Logo Questions Linux Laravel Mysql Ubuntu Git Menu
 

Why does Perf and Papi give different values for L3 cache references and misses?

Tags:

I am working on a project where we have to implement an algorithm that is proven in theory to be cache friendly. In simple terms, if N is the input and B is the number of elements that get transferred between the cache and the RAM every time we have a cache miss, the algorithm will require O(N/B) accesses to the RAM.

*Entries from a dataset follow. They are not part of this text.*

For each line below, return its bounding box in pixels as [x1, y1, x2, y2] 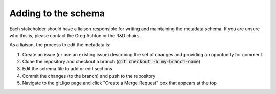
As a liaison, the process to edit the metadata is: [9, 42, 111, 48]
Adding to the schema [9, 8, 105, 19]
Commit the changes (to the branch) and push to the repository [22, 73, 156, 79]
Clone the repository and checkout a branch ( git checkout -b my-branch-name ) [22, 59, 201, 65]
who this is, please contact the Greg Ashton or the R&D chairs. [9, 32, 141, 38]
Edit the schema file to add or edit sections [22, 65, 112, 72]
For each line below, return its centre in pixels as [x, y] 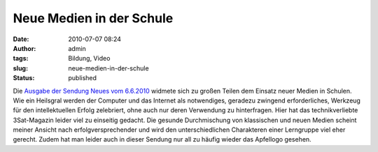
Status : [24, 78]
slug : [20, 68]
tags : [21, 59]
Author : [24, 48]
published [83, 78]
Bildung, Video [89, 59]
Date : [21, 39]
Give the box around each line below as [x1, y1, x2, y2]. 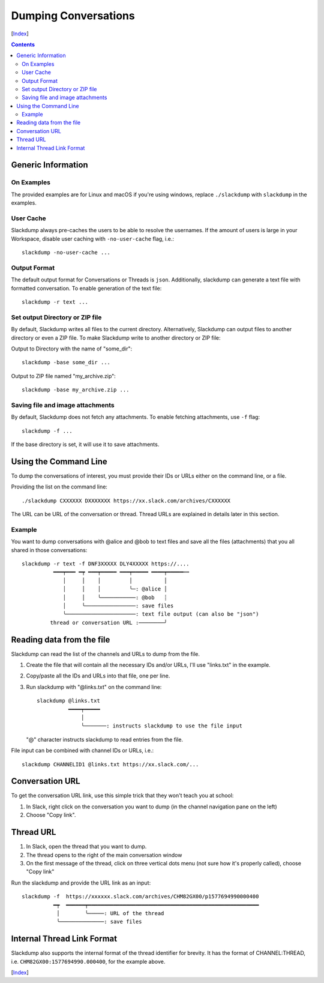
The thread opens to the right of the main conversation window [26, 851, 182, 858]
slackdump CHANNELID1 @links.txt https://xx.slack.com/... [22, 761, 199, 768]
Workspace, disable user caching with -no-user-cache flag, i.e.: [11, 235, 174, 242]
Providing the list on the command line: [11, 483, 108, 490]
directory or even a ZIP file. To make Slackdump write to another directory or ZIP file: [11, 334, 221, 341]
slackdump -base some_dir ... [22, 359, 111, 366]
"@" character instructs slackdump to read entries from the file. [26, 736, 183, 743]
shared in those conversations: [11, 546, 88, 553]

I would like to show that this is indeed the behavior in practice. To better understand how one can measure various cache related hardware counters, I decided to use different tools. One is Perf and the other is the PAPI library. Unfortunately, the more I work with these tools, the less I understand what they do exactly.

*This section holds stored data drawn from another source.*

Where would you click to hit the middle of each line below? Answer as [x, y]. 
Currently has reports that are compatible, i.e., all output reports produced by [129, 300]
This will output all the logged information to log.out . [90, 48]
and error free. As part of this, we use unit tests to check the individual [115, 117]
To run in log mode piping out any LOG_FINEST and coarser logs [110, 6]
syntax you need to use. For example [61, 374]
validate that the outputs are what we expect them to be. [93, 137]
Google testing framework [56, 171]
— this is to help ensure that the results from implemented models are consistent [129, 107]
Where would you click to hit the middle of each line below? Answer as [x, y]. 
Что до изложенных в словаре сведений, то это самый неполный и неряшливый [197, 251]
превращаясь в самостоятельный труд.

I am using an Intel(R) Core(TM) i5-3470 CPU @ 3.20GHz with 8 GB of RAM, L1 cache 256 KB, L2 cache 1 MB, L3 cache 6 MB. The cache line size is 64 bytes. I guess that must be the size of the block B.

Let's look at the following example:

#include <iostream>

using namespace std;

struct node{
    int l, r;
};

int main(int argc, char* argv[]){

    int n = 1000000;

    node* A = new node[n];

    int i;
    for(i=0;i<n;i++){
        A[i].l = 1;
        A[i].r = 4;
    }

    return 0;
}

Each node requires 8 bytes, which means that a cache line can fit 8 nodes, so I should be expecting approximately 1000000/8 = 125000 L3 cache misses.

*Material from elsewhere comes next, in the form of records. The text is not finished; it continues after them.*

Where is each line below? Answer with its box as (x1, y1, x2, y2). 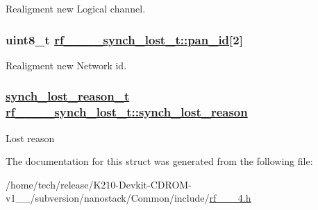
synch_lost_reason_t (6, 87, 130, 105)
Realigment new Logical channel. (6, 1, 146, 15)
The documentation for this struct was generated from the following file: (6, 154, 313, 168)
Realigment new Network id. (6, 58, 127, 72)
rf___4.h (209, 191, 251, 205)
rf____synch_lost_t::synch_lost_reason (6, 103, 248, 121)
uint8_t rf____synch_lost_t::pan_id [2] (6, 30, 243, 48)
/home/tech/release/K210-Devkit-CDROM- (6, 177, 192, 191)
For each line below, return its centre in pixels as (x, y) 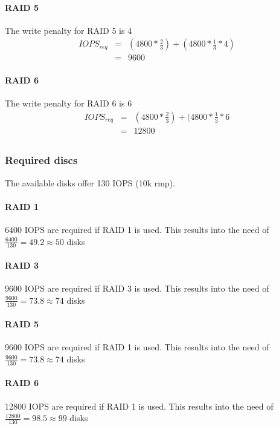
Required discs (41, 160)
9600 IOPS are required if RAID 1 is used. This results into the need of (137, 347)
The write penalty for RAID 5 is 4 (69, 30)
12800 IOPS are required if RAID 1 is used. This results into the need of (139, 406)
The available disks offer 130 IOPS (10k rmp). (90, 182)
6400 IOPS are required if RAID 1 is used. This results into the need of (137, 229)
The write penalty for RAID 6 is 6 (69, 103)
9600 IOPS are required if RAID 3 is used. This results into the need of (137, 288)
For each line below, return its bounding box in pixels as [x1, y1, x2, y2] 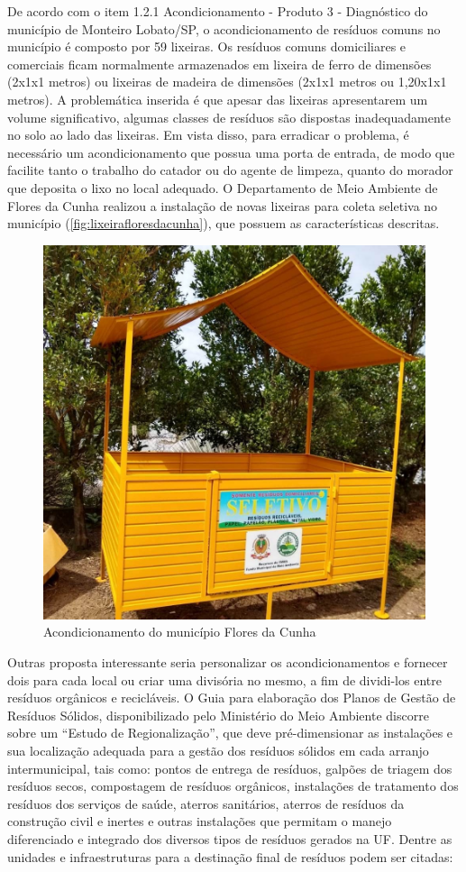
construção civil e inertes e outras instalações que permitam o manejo [7, 812, 392, 831]
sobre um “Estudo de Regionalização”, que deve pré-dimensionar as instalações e [7, 723, 453, 742]
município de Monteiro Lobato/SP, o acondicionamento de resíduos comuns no [7, 19, 441, 38]
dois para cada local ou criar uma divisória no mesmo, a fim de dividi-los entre [7, 670, 442, 689]
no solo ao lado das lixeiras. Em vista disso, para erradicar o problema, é [7, 125, 409, 144]
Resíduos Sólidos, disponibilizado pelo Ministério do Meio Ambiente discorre [7, 705, 429, 724]
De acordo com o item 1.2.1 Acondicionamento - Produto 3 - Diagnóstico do [7, 2, 428, 20]
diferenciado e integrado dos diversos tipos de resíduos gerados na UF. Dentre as [7, 830, 452, 848]

Without optimization (no -O3), this is the output from perf:

 perf stat -B -e cache-references,cache-misses ./cachetests 

 Performance counter stats for './cachetests':

       162,813      cache-references                                            
       142,247      cache-misses              #   87.368 % of all cache refs    

   0.007163021 seconds time elapsed

It is pretty close to what we are expecting. Now suppose that we use the PAPI library.

#include <iostream>
#include <papi.h>

using namespace std;

struct node{
    int l, r;
};

void handle_error(int err){
    std::cerr << "PAPI error: " << err << std::endl;
}

int main(int argc, char* argv[]){

    int numEvents = 2;
    long long values[2];
    int events[2] = {PAPI_L3_TCA,PAPI_L3_TCM};

    if (PAPI_start_counters(events, numEvents) != PAPI_OK)
        handle_error(1);

    int n = 1000000;
    node* A = new node[n];
    int i;
    for(i=0;i<n;i++){
        A[i].l = 1;
        A[i].r = 4;
    }

    if ( PAPI_stop_counters(values, numEvents) != PAPI_OK)
        handle_error(1);

    cout<<"L3 accesses: "<<values[0]<<endl;
    cout<<"L3 misses: "<<values[1]<<endl;
    cout<<"L3 miss/access ratio: "<<(double)values[1]/values[0]<<endl;

    return 0;
}

This is the output that I get:

L3 accesses: 3335
L3 misses: 848
L3 miss/access ratio: 0.254273

Why such a big difference between the two tools?